Le bois lui-même n’est pas plus impassible que ne le fut l’objet sombre, jusqu’au moment où le bruit du fusil de Dudley fut entendu. Alors cet objet tomba sur la terre comme une masse insensible.

— Il est tombé comme un ours frappé au haut d’un arbre ; la vie était en lui, ou ma balle ne l’aurait pas renversé, s’écria Dudley un peu exalté du succès de sa tentative.

— Je veux aller en avant, et voir s’il est…

La bouche du jeune Mark fut fermée par la main de l’étranger, qui dit avec calme :

— Je veux aller moi-même connaître le sort de ce païen.

L’inconnu se disposait à avancer lorsque l’homme prétendu mort ou blessé se dressa sur ses pieds en poussant un cri qui fut répété par tous les échos de la forêt, et bondit vers le bâtiment en sautant avec autant de promptitude que de légèreté. Les planteurs envoyèrent deux ou trois balles de leur fusil sur la route mais sans succès apparent. Sautant de manière à éviter d’être atteint, le sauvage fit bientôt entendre un autre cri de triomphe, et disparut dans les angles de l’habitation. Ses cris furent compris ; car on entendit dans les champs des hurlements qui leur répondaient, et l’ennemi se rallia pour commencer une nouvelle attaque.
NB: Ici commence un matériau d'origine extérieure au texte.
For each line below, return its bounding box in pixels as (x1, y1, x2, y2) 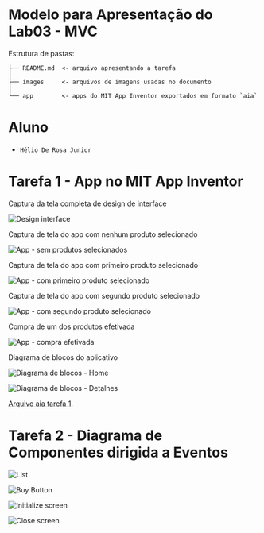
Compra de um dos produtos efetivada (8, 322, 135, 331)
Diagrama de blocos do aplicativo (8, 352, 118, 362)
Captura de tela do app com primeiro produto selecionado (8, 260, 199, 269)
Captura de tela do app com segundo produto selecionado (8, 291, 200, 300)
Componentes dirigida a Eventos (8, 443, 229, 462)
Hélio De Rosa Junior (19, 145, 91, 154)
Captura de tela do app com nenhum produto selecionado (8, 229, 198, 239)
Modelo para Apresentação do (8, 6, 213, 24)
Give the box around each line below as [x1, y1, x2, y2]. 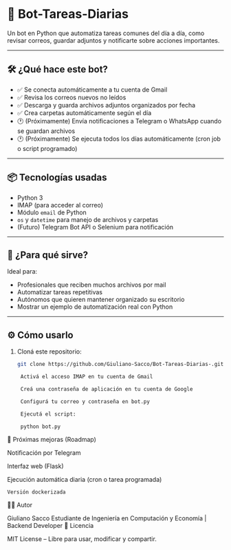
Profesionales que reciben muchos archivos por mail [16, 281, 166, 289]
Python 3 [16, 193, 43, 202]
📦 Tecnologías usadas [7, 172, 107, 183]
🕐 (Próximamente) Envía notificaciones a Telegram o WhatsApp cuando [16, 116, 222, 125]
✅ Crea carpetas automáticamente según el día [16, 108, 152, 116]
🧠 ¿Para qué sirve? [7, 249, 89, 261]
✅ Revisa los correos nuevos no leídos [16, 93, 126, 101]
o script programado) [16, 144, 78, 152]
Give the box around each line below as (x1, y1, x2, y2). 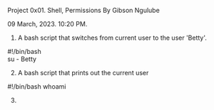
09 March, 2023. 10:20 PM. (7, 20, 88, 28)
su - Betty (7, 55, 37, 63)
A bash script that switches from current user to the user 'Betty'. (17, 33, 207, 42)
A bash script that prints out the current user (17, 69, 149, 77)
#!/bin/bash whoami (7, 82, 66, 91)
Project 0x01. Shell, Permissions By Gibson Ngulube (7, 6, 160, 14)
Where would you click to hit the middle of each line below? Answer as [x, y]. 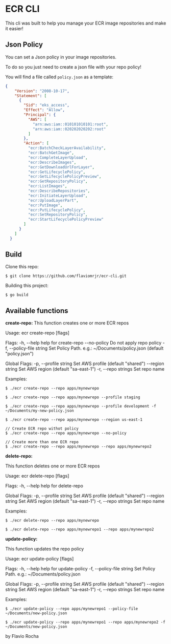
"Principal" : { [40, 115]
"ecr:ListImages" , [47, 186]
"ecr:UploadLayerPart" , [53, 200]
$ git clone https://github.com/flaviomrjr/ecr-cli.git [66, 276]
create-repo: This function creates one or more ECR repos [67, 323]
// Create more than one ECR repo [42, 442]
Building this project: [27, 286]
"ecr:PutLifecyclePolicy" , [57, 210]

— Cet incident ne doit pas être négligé, dit celui qui, par son calme et son air d’assurance, plutôt que par le droit de commander, avait pris insensiblement une grande autorité dans les événements importants de la nuit. Un sauvage dans l’intérieur des murailles pourrait promptement être cause de la destruction de la garnison. La poterne pourrait être ouverte à l’ennemi et…
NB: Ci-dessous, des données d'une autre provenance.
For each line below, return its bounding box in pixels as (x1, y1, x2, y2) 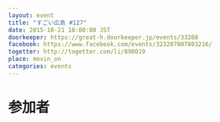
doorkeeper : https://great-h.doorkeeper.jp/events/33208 (8, 33, 199, 41)
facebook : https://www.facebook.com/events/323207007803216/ (8, 41, 213, 48)
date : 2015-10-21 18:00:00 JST (8, 26, 111, 34)
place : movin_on (8, 56, 61, 63)
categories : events (8, 63, 72, 70)
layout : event (8, 11, 55, 20)
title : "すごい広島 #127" (8, 19, 87, 27)
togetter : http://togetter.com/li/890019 (8, 48, 146, 56)

— Une triple serrure en défend l’entrée, interrompit Content ; la clé est cachée dans un lieu où d’autres que ceux qui composent notre maison ne pourraient la trouver.

— Et heureusement les moyens de passer le guichet particulier sont en ma possession, murmura l’étranger à voix basse. Jusque-là, tout est en ordre ; mais le feu ! le feu ! Les servantes doivent faire attention aux lumières, tandis que les jeunes gens resteront aux palissades, car l’assaut va recommencer.
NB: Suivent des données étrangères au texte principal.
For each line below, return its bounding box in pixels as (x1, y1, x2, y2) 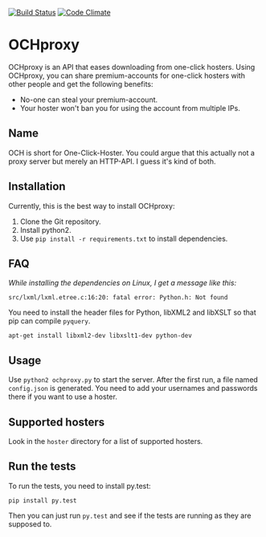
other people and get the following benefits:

En disant ces mots, l’étranger donna l’exemple du courage en retournant à son poste, où, soutenu par son compagnon, il continua à défendre l’approche des palissades, malgré une grêle de balles et de flèches, qui, bien que partant d’un point plus éloigné, n’étaient pas beaucoup moins dangereuses pour ceux qui étaient à découvert sur le côté de la montagne, que celles qui avaient été déjà dirigées contre la garnison.

Pendant ce temps, Ruth rassembla ses servantes, et se hâta d’accomplir le devoir qu’on lui avait prescrit. On jeta de l’eau sur tous les feux ; et comme l’incendie continuait toujours à donner plus de lumière qu’il n’était utile et sûr, on prit soin d’éteindre toutes les torches ou toutes les chandelles que, dans le premier moment d’effroi, on avait pu oublier dans les appartements nombreux de l’habitation principale et dans ses dépendances.